Monitoring: SNMP Support

Simple Network Management Protocol (SNMP) is an Internet-standard protocol for collecting and organizing information about managed devices on IP networks, and is used primarily for monitoring network services. SNMP exposes management data in the form of variables (metrics) which describe the system status and configuration. These metrics can then be remotely queried (and, in some circumstances, manipulated) by managing applications.

In RavenDB 3.5 we added support for SNMP which allows monitoring tools like Zabbix, PRTG and Datadog direct access to the internal details of RavenDB. We expose a long list of metrics: CPU and memory usage, server total requests, the loaded databases... And also database specific metrics like the number of indexed items per second, document writes per second, storage space each database takes and so on. The full list can be found here.

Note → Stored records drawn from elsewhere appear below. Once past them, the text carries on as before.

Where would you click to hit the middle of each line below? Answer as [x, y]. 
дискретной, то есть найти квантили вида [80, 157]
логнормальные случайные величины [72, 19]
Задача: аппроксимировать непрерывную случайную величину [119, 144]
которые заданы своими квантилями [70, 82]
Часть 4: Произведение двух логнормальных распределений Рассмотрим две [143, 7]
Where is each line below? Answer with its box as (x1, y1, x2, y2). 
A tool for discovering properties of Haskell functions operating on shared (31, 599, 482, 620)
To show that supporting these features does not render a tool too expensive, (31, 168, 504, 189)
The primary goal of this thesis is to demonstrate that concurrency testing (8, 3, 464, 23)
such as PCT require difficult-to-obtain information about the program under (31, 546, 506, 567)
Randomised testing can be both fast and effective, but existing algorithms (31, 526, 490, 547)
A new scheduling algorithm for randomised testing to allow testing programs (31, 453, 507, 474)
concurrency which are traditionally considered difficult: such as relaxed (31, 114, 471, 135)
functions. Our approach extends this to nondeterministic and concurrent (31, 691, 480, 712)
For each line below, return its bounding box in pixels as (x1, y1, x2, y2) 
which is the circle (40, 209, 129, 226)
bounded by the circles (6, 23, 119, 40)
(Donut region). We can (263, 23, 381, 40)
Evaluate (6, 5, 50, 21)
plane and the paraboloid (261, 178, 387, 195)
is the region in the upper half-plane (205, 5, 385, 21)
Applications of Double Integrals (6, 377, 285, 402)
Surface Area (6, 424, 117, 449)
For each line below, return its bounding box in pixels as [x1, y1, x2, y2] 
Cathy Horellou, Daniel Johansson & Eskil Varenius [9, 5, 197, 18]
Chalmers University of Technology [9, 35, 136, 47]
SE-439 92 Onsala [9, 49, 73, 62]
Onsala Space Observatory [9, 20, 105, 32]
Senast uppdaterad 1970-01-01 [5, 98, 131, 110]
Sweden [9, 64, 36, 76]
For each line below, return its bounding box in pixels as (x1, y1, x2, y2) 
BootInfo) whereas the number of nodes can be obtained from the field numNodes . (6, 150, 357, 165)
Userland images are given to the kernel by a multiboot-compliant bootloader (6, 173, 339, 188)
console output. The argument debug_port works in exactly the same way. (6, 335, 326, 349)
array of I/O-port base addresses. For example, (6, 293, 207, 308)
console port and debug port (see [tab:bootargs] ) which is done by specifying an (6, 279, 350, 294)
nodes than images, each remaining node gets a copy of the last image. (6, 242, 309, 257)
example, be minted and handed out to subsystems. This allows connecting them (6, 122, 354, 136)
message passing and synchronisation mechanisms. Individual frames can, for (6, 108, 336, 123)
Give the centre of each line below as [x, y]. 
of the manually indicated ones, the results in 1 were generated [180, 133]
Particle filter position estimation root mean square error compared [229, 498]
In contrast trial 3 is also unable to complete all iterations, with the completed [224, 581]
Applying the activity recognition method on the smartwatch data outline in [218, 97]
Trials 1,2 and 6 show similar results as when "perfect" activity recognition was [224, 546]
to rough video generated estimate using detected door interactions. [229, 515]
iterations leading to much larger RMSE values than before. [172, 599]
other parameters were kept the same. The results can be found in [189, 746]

You can still monitor what is going on with RavenDB directly from the studio, or by using one of our monitoring tools, but using SNMP might be easier in some cases. As users start running large numbers of RavenDB instances, it becomes unpractical to deal with each of them individually and using a monitoring system that can watch many servers is preferable.

Note

SNMP support is available for enterprise licenses only.

Enabling SNMP in RavenDB

RavenDB 3.5 is already configured to support SNMP and all you have to do is enable it and restart the server. This is done by adding the following key to your app.config/web.config in the appSettings section:

<configuration>
    <appSettings>
        <add key="Raven/Monitoring/Snmp/Enabled" value="true" />

There are two configurable SNMP properties in RavenDB: the SNMP port and the community string.
The default community string is "ravendb" and the default port is 161. You can change those with the following configuration keys:

<add key="Raven/Monitoring/Snmp/Port" value="12345" />
<add key="Raven/Monitoring/Snmp/Community" value="YourString" />

The community string is used like a password. It is sent with each SNMP Get request and allows or denies access to the monitored device.

The Metrics

It is usually easy to query the exposed metrics using a monitoring tool. (Example).
However, you should also be able to access those directly using any SNMP agent like Net-SNMP.

The most basic SNMP commands are snmpget, snmpset and snmptrapd (Read more).

Each metric has a unique identifier (OID) and can be accessed individually.
For example, using the SNMP agent you could run the following snmpget command which gets the server up time metric:

snmpget -v 2c -c ravendb live-test.ravendb.net 1.3.6.1.4.1.45751.1.1.1.2
snmpget -v 3 -l authNoPriv -u ravendb -a SHA -A ravendb live-test.ravendb.net 1.3.6.1.4.1.45751.1.1.1.2

Where "ravendb" is the community string and "live-test.ravendb.net" is the host.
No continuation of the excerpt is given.